In work that has implications for the search for life elsewhere in the galaxy, scientists analyze data from 440 stellar flares and find them to be not just common and powerful, but also more complex than previously thought
Armed with a new statistical analysis of stellar flares on hundreds of distant stars, scientists are beginning to understand the likelihood that remote “exoplanets” might sustain life in our galaxy, research at the University of Colorado Boulder suggests.
The most-intense flares, which are more complex than previously observed, could have implications for the viability of life on nearby planets.
Ward Howard, a postdoctoral researcher who led the study, and Meredith MacGregor, assistant professor of astrophysical and planetary sciences at CU Boulder, conducted the first large-scale analysis of solar-flare data collected at 20-second intervals from NASA’s TESS mission. Their findings are soon to be published in The Astrophysical Journal.
TESS—the Transiting Exoplanet Survey Satellite—was launched in 2018 to search for planets outside of our solar system, including those that could support life.
The satellite detects those planets when they periodically block part of the light as they pass in front of their host stars, events called “transits.” The stars in question are M dwarf stars, which compose about 70% of the stars in our galaxy. Those stars are cooler and dimmer than Earth’s sun but are prone to explosive superflares—10 to 1,000 times larger than flares from our sun.
Superflares could destroy a nearby planet’s atmosphere, particularly because exoplanets in the “habitable zone” of these stars can be 20 times closer to their stars than we are to the sun.
“The sun is very well behaved,” Howard said. “Many of these red dwarf stars can emit flares 1,000 times larger than those from the sun, and you can only imagine what that might do to a planet or to life on the surface.”
The 20-second TESS data reveal the building blocks of the flare emission and informs how much radiation reaches the planets during the brief peaks of the flares.
By analyzing data from 440 large stellar flares from TESS, scientists are starting to “pull back the curtain” on questions of which exoplanets might have atmospheres that are conducive to life, and which would be “dead rocks,” Howard said.
Additionally, the new CU Boulder analysis of the flares shows the flares to be “super complicated, MacGregor said. “They have all sorts of weird structure in the light curves, which indicates that some of them are bursting multiple times.”

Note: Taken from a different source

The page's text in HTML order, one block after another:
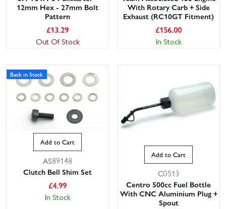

“We have historically had a very simple picture of stellar activity, where one loop breaks and we have one outburst of energy, and then it slowly dies away, and then we think about the frequency of that,” she continued. “That's the model that's been fed into everything we think about stars and their impact on planets, and it’s clearly just flat-out wrong.”
Although TESS’s primary mission is to detect exoplanets, the fact that TESS stares at certain parts of the sky for a month at a time also allows the instrument to detect stellar flares and superflares, which are rare and random events.
Solar and stellar flares result from entangled magnetic fields, and they release huge bursts of radiation and charged particles.
“Our sun does this, and we can get beautiful images where you see these loops of emission protruding out of the surface of the sun, and then they break and stream out into space,” MacGregor said.
When those particles and radiation hit the Earth’s upper atmosphere, they can dissociate atmospheric molecules, causing the aurora borealis in northern latitudes and aurora australis in the southern.
“So we see beautiful lovely green lights,” MacGregor said. “What we're actually observing is the effect of our sun splitting apart molecules in our atmosphere and then the release of energy from that splitting of things like ozone and water.”
As originally deployed, TESS captured data every two minutes, a frequency sufficient to detect exoplanets but insufficient to gather detailed data on the incidence of stellar flares affecting those planets.
“It allows us to kind of have a statistical understanding of how often do certain things occur,” Howard said, adding that scientists have never before been able to determine how much radiation reaches planets during the peak of the superflares and how much complexity the flares have.
The James Webb Space Telescope, launched in December, is poised to further probe these questions, MacGregor and Howard said. In addition to seeking information about the earliest stages of the universe, it will look for atmospheres on exoplanets, aiming to determining what kind of atmospheres they have and whether they might support life.
“This field of astrobiology and exoplanet research is changing so quickly right now, that it makes it a really exciting area to work in,” MacGregor said.